> [Work request]:
Drop every picture, then repeat the records exactly.
** Information provided follows **
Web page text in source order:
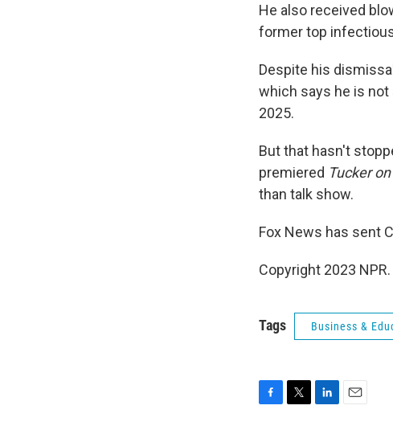
He also received
former top
Despite his
which says he is
2025.
But that hasn't
premiered Tucker
than talk show.
Fox News has sent
Copyright 2023
Tags Business &
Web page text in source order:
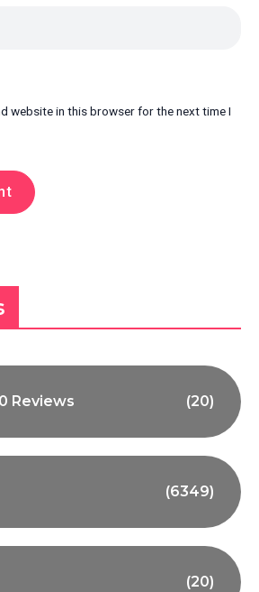
website in this browser for the next time I
Reviews (20)
(6349)
(20)
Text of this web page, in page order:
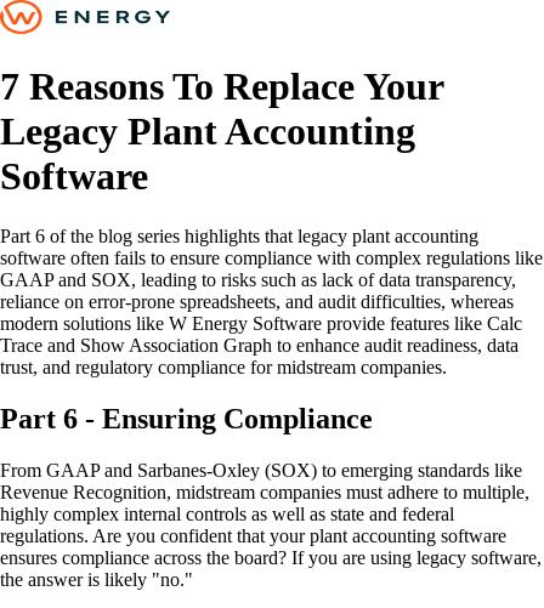
7 Reasons To Replace Your
Legacy Plant Accounting
Software
Part 6 of the blog series highlights that legacy plant accounting
software often fails to ensure compliance with complex regulations like
GAAP and SOX, leading to risks such as lack of data transparency,
reliance on error-prone spreadsheets, and audit difficulties, whereas
modern solutions like W Energy Software provide features like Calc
Trace and Show Association Graph to enhance audit readiness, data
trust, and regulatory compliance for midstream companies.
Part 6 - Ensuring Compliance
From GAAP and Sarbanes-Oxley (SOX) to emerging standards like
Revenue Recognition, midstream companies must adhere to multiple,
highly complex internal controls as well as state and federal
regulations. Are you confident that your plant accounting software
ensures compliance across the board? If you are using legacy software,
the answer is likely "no."
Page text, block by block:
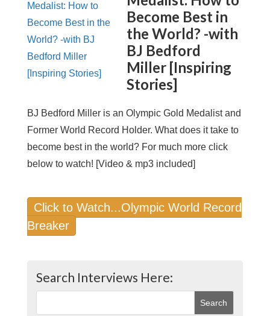
Become Best in
the World? -with
BJ Bedford
Miller [Inspiring
Stories]
BJ Bedford Miller is an Olympic Gold Medalist and
Former World Record Holder. What does it take to
become best in the world? For much more click
below to watch! [Video & mp3 included]
Click to Watch...Olympic World Record
Breaker
Search Interviews Here:
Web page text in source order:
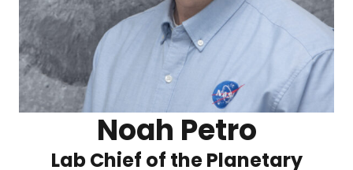
Noah Petro
Lab Chief of the Planetary
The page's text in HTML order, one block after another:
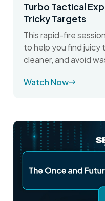
Turbo Tactical
Tricky Targets
This rapid-fire
to help you find
cleaner, and avoid
Watch Now
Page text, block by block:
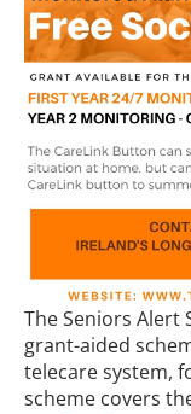
The Seniors Alert
grant-aided
telecare system,
scheme covers
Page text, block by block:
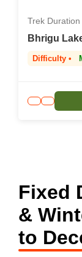
Trek
Bhrigu
Difficulty •
Fixed
&
to
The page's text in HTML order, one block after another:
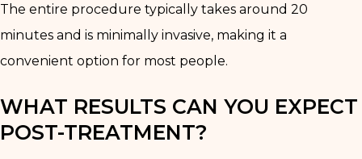
The entire procedure typically takes around 20
minutes and is minimally invasive, making it a
convenient option for most people.
WHAT RESULTS CAN YOU EXPECT
POST-TREATMENT?
** End of Information provided **
> [Answer for the task]:
Web page text in source order:
He also received
former top
Despite his
which says he is
2025.
But that hasn't
premiered Tucker
than talk show.
Fox News has sent
Copyright 2023
Tags Business &
Web page text in source order:
website in this browser for the next time I
Reviews (20)
(6349)
(20)
Text of this web page, in page order:
7 Reasons To Replace Your
Legacy Plant Accounting
Software
Part 6 of the blog series highlights that legacy plant accounting
software often fails to ensure compliance with complex regulations like
GAAP and SOX, leading to risks such as lack of data transparency,
reliance on error-prone spreadsheets, and audit difficulties, whereas
modern solutions like W Energy Software provide features like Calc
Trace and Show Association Graph to enhance audit readiness, data
trust, and regulatory compliance for midstream companies.
Part 6 - Ensuring Compliance
From GAAP and Sarbanes-Oxley (SOX) to emerging standards like
Revenue Recognition, midstream companies must adhere to multiple,
highly complex internal controls as well as state and federal
regulations. Are you confident that your plant accounting software
ensures compliance across the board? If you are using legacy software,
the answer is likely "no."
Page text, block by block:
Become Best in
the World? -with
BJ Bedford
Miller [Inspiring
Stories]
BJ Bedford Miller is an Olympic Gold Medalist and
Former World Record Holder. What does it take to
become best in the world? For much more click
below to watch! [Video & mp3 included]
Click to Watch...Olympic World Record
Breaker
Search Interviews Here:
Web page text in source order:
Noah Petro
Lab Chief of the Planetary
The page's text in HTML order, one block after another:
Turbo Tactical
Tricky Targets
This rapid-fire
to help you find
cleaner, and avoid
Watch Now
Page text, block by block:
The Seniors Alert
grant-aided
telecare system,
scheme covers
Page text, block by block:
Trek
Bhrigu
Difficulty •
Fixed
&
to
The page's text in HTML order, one block after another:
The entire procedure typically takes around 20
minutes and is minimally invasive, making it a
convenient option for most people.
WHAT RESULTS CAN YOU EXPECT
POST-TREATMENT?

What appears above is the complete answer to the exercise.